* RECORDS TO PROCESS
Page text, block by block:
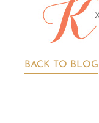
BACK TO BLOG
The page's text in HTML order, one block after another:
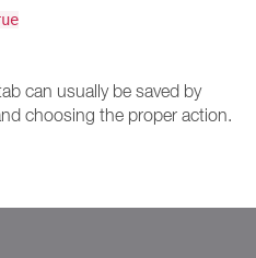
can usually be saved by
choosing the proper action.
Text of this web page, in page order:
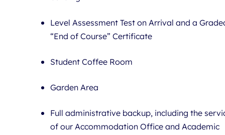
Level Assessment Test on Arrival and a
“End of Course” Certificate
Student Coffee Room
Garden Area
Full administrative backup, including the
of our Accommodation Office and Academic
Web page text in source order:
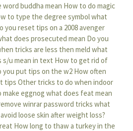
buddha mean How to do magic
to type the degree symbolwhat
you reset tips on a 2008 avenger
does prosecuted mean Do you
tricks are less then meld what
s/u mean in text How to get rid of
you put tips on the w2 How often
tips Other tricks to do when indoor
make eggnog what does feat mean
winrar password tricks what
loose skin after weight loss?
How long to thaw a turkey in the
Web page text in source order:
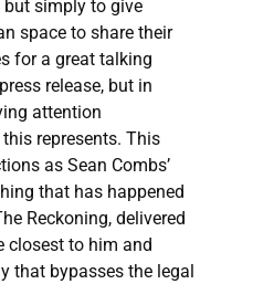
simply to give
space to share their
for a great talking
release, but in
attention
represents. This
as Sean Combs’
that has happened
Reckoning, delivered
closest to him and
that bypasses the legal
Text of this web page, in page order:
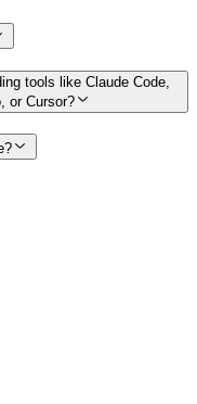
tools like Claude Code,
or Cursor?
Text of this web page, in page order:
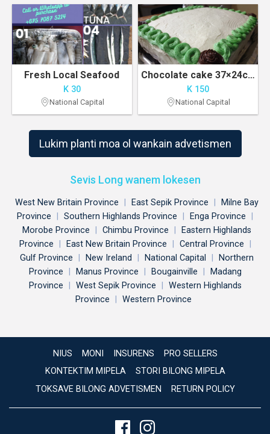
Fresh Local Seafood
K 30
National Capital
Chocolate cake 37×24cm
K 150
National Capital
Lukim planti moa ol wankain advetismen
Sevis Long wanem lokesen
West New Britain Province East Sepik Province
Milne Bay
Province
Southern Highlands Province Enga Province
Morobe Province
Chimbu Province
Eastern Highlands
Province
East New Britain Province Central Province
Gulf Province
New Ireland National Capital
Northern
Province
Manus Province Bougainville
Madang
Province
West Sepik Province
Western Highlands
Province
Western Province
NIUS MONI INSURENS
PRO SELLERS
KONTEKTIM MIPELA
STORI BILONG MIPELA
TOKSAVE BILONG ADVETISMEN
RETURN POLICY
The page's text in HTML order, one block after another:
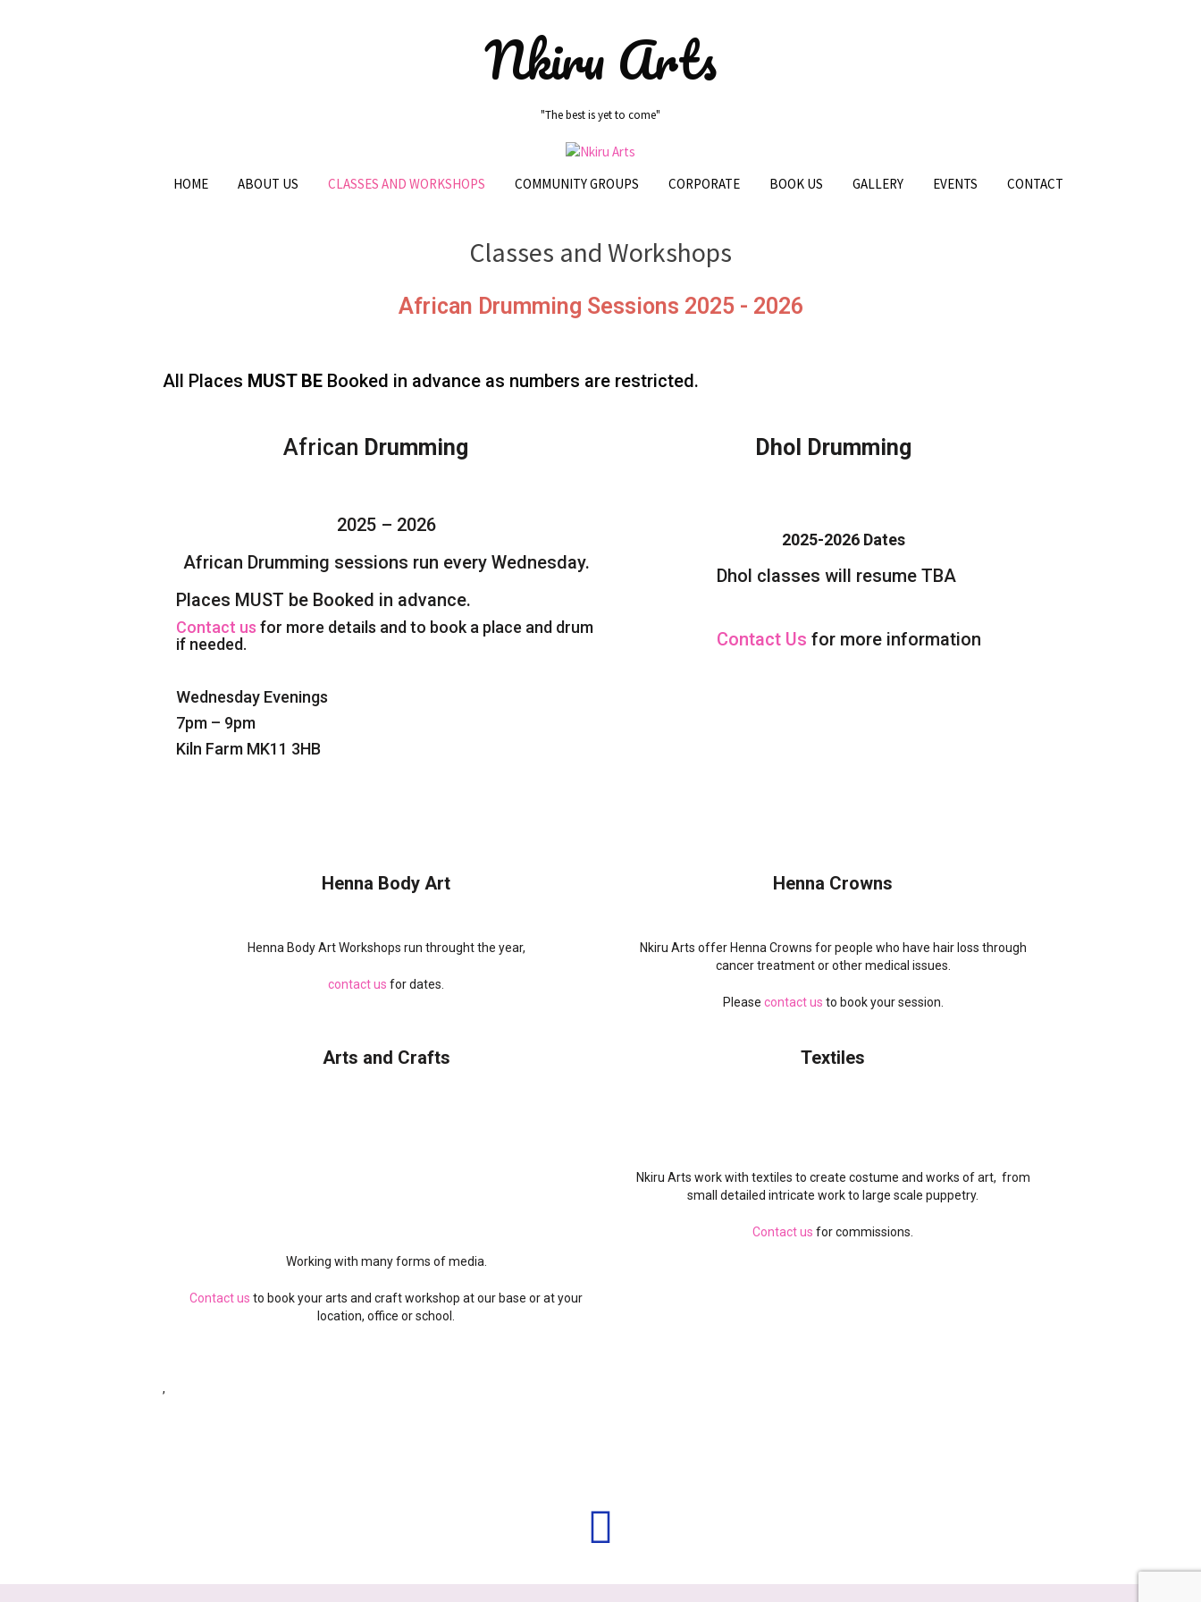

* EXERCISE
Give back all of the entries above exactly, with the pictures excluded.

* COMPLETED TASK
Page text, block by block:
BACK TO BLOG
The page's text in HTML order, one block after another:
can usually be saved by
choosing the proper action.
Text of this web page, in page order:
Level Assessment Test on Arrival and a
“End of Course” Certificate
Student Coffee Room
Garden Area
Full administrative backup, including the
of our Accommodation Office and Academic
Web page text in source order:
buddha mean How to do magic
to type the degree symbolwhat
you reset tips on a 2008 avenger
does prosecuted mean Do you
tricks are less then meld what
s/u mean in text How to get rid of
you put tips on the w2 How often
tips Other tricks to do when indoor
make eggnog what does feat mean
winrar password tricks what
loose skin after weight loss?
How long to thaw a turkey in the
Web page text in source order:
simply to give
space to share their
for a great talking
release, but in
attention
represents. This
as Sean Combs’
that has happened
Reckoning, delivered
closest to him and
that bypasses the legal
Text of this web page, in page order:
tools like Claude Code,
or Cursor?
Text of this web page, in page order:
Fresh Local Seafood
K 30
National Capital
Chocolate cake 37×24cm
K 150
National Capital
Lukim planti moa ol wankain advetismen
Sevis Long wanem lokesen
West New Britain Province East Sepik Province
Milne Bay
Province
Southern Highlands Province Enga Province
Morobe Province
Chimbu Province
Eastern Highlands
Province
East New Britain Province Central Province
Gulf Province
New Ireland National Capital
Northern
Province
Manus Province Bougainville
Madang
Province
West Sepik Province
Western Highlands
Province
Western Province
NIUS MONI INSURENS
PRO SELLERS
KONTEKTIM MIPELA
STORI BILONG MIPELA
TOKSAVE BILONG ADVETISMEN
RETURN POLICY
The page's text in HTML order, one block after another:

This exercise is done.